__THE DATA__:
———

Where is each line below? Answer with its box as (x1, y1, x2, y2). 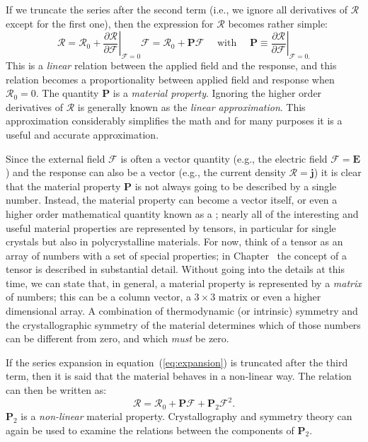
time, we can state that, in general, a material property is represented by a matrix (6, 275, 362, 290)
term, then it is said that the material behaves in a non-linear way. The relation (6, 368, 352, 383)
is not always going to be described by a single (134, 178, 337, 193)
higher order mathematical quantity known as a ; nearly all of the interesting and (6, 206, 359, 221)
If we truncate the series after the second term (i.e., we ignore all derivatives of (6, 2, 348, 16)
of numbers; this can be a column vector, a (6, 289, 191, 304)
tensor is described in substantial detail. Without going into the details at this (6, 262, 345, 277)
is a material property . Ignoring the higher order (113, 86, 322, 100)
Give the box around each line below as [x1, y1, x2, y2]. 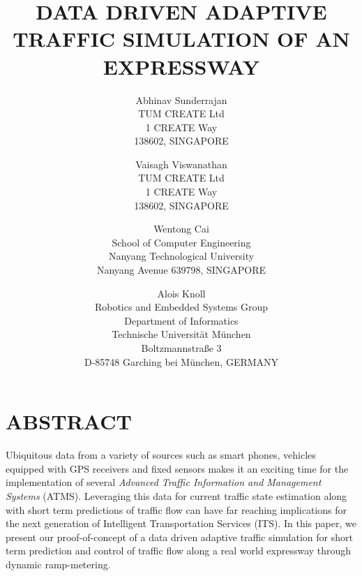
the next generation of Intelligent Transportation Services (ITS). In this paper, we [6, 516, 356, 531]
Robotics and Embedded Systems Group [94, 300, 269, 314]
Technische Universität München [112, 327, 251, 341]
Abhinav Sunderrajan [135, 92, 227, 107]
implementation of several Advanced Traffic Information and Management [6, 475, 322, 489]
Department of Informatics [124, 313, 239, 327]
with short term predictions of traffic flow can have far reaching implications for [6, 502, 347, 517]
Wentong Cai [153, 221, 209, 236]
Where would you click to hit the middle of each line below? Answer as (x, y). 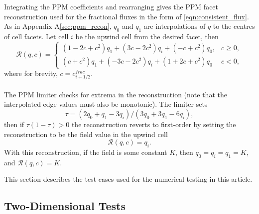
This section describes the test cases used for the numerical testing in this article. (128, 179)
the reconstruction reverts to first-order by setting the (154, 124)
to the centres (234, 26)
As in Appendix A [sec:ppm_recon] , (58, 26)
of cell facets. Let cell (36, 36)
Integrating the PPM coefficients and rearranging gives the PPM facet (111, 6)
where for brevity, (31, 73)
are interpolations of (175, 26)

———

__WHAT YOU NEED TO DO__:
Please report how many lines in the records above contain the word "that", and give nothing but the number.

__RESULT FOR THIS TASK__:
2